**Stored entries**:
━━━━
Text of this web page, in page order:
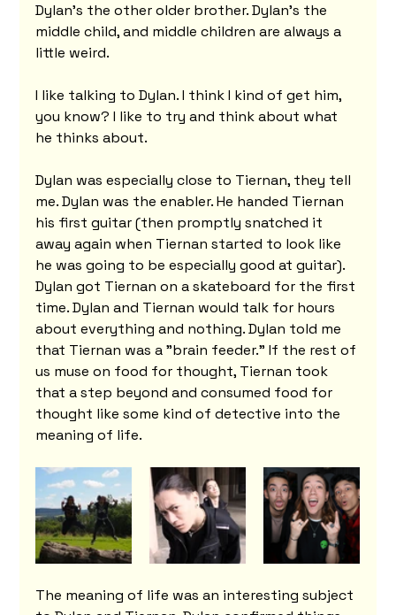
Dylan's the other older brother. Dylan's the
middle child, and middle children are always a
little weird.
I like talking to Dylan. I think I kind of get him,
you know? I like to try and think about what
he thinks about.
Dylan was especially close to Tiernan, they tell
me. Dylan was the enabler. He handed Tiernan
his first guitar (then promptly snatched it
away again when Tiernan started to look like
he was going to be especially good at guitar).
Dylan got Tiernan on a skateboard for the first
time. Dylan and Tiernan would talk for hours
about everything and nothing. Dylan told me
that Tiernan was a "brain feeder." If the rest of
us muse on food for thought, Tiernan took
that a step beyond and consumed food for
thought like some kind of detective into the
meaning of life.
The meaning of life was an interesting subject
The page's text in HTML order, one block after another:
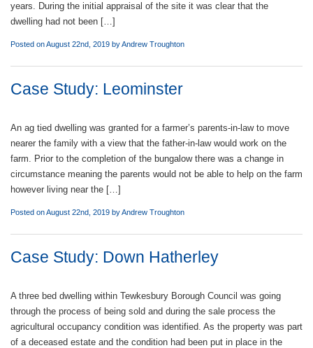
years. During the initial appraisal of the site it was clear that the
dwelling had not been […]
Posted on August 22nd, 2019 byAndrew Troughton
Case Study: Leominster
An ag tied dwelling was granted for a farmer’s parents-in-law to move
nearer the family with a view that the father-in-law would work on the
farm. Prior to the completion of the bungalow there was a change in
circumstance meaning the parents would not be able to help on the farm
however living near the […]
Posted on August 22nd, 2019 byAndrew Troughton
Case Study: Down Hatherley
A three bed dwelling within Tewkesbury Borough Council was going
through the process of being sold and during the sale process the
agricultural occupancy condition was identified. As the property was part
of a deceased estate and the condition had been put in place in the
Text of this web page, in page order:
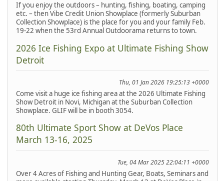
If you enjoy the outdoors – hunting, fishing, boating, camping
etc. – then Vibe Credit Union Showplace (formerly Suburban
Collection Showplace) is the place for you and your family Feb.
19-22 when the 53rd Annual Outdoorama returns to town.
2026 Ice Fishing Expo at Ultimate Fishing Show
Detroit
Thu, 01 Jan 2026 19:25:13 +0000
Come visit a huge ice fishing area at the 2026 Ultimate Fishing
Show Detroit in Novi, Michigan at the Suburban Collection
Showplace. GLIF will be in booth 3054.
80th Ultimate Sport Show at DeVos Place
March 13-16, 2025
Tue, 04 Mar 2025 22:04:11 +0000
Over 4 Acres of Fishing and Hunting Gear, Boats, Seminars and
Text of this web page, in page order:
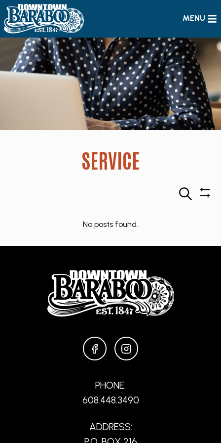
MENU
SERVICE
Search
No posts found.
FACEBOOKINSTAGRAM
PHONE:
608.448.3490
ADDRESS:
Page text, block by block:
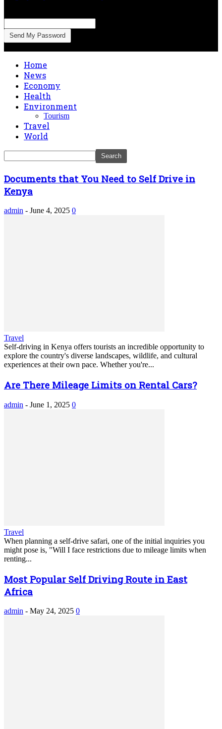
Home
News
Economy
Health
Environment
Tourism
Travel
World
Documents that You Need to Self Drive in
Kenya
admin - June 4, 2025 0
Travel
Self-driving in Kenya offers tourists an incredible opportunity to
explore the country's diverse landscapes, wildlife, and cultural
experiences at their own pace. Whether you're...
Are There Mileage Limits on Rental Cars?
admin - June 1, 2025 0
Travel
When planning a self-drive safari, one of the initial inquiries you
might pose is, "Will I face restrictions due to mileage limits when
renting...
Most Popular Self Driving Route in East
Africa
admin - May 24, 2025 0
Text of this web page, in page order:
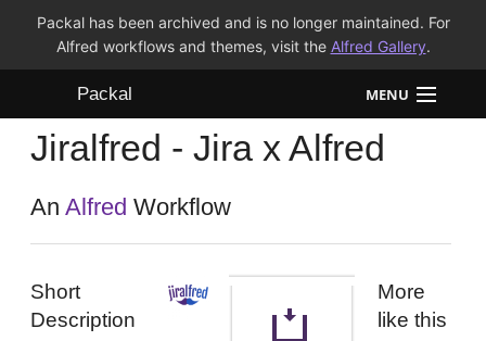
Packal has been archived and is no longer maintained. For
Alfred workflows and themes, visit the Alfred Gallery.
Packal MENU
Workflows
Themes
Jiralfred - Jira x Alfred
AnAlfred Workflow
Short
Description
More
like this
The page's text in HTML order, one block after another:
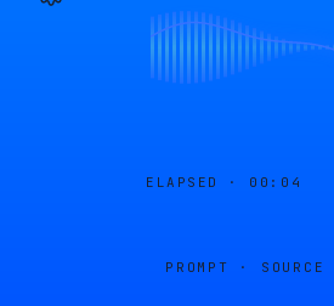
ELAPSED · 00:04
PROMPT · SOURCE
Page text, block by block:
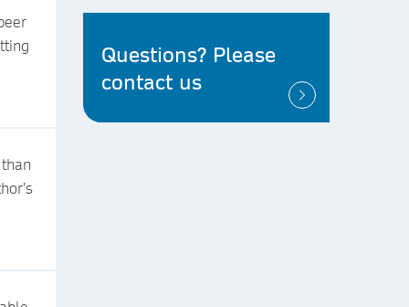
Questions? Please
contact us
━━━━
Please reproduce every entry above exactly, but leave out the pictures.

Text of this web page, in page order:
Dylan's the other older brother. Dylan's the
middle child, and middle children are always a
little weird.
I like talking to Dylan. I think I kind of get him,
you know? I like to try and think about what
he thinks about.
Dylan was especially close to Tiernan, they tell
me. Dylan was the enabler. He handed Tiernan
his first guitar (then promptly snatched it
away again when Tiernan started to look like
he was going to be especially good at guitar).
Dylan got Tiernan on a skateboard for the first
time. Dylan and Tiernan would talk for hours
about everything and nothing. Dylan told me
that Tiernan was a "brain feeder." If the rest of
us muse on food for thought, Tiernan took
that a step beyond and consumed food for
thought like some kind of detective into the
meaning of life.
The meaning of life was an interesting subject
The page's text in HTML order, one block after another:
years. During the initial appraisal of the site it was clear that the
dwelling had not been […]
Posted on August 22nd, 2019 byAndrew Troughton
Case Study: Leominster
An ag tied dwelling was granted for a farmer’s parents-in-law to move
nearer the family with a view that the father-in-law would work on the
farm. Prior to the completion of the bungalow there was a change in
circumstance meaning the parents would not be able to help on the farm
however living near the […]
Posted on August 22nd, 2019 byAndrew Troughton
Case Study: Down Hatherley
A three bed dwelling within Tewkesbury Borough Council was going
through the process of being sold and during the sale process the
agricultural occupancy condition was identified. As the property was part
of a deceased estate and the condition had been put in place in the
Text of this web page, in page order:
If you enjoy the outdoors – hunting, fishing, boating, camping
etc. – then Vibe Credit Union Showplace (formerly Suburban
Collection Showplace) is the place for you and your family Feb.
19-22 when the 53rd Annual Outdoorama returns to town.
2026 Ice Fishing Expo at Ultimate Fishing Show
Detroit
Thu, 01 Jan 2026 19:25:13 +0000
Come visit a huge ice fishing area at the 2026 Ultimate Fishing
Show Detroit in Novi, Michigan at the Suburban Collection
Showplace. GLIF will be in booth 3054.
80th Ultimate Sport Show at DeVos Place
March 13-16, 2025
Tue, 04 Mar 2025 22:04:11 +0000
Over 4 Acres of Fishing and Hunting Gear, Boats, Seminars and
Text of this web page, in page order:
MENU
SERVICE
Search
No posts found.
FACEBOOKINSTAGRAM
PHONE:
608.448.3490
ADDRESS:
Page text, block by block:
Home
News
Economy
Health
Environment
Tourism
Travel
World
Documents that You Need to Self Drive in
Kenya
admin - June 4, 2025 0
Travel
Self-driving in Kenya offers tourists an incredible opportunity to
explore the country's diverse landscapes, wildlife, and cultural
experiences at their own pace. Whether you're...
Are There Mileage Limits on Rental Cars?
admin - June 1, 2025 0
Travel
When planning a self-drive safari, one of the initial inquiries you
might pose is, "Will I face restrictions due to mileage limits when
renting...
Most Popular Self Driving Route in East
Africa
admin - May 24, 2025 0
Text of this web page, in page order:
Packal has been archived and is no longer maintained. For
Alfred workflows and themes, visit the Alfred Gallery.
Packal MENU
Workflows
Themes
Jiralfred - Jira x Alfred
AnAlfred Workflow
Short
Description
More
like this
The page's text in HTML order, one block after another:
ELAPSED · 00:04
PROMPT · SOURCE
Page text, block by block:
Questions? Please
contact us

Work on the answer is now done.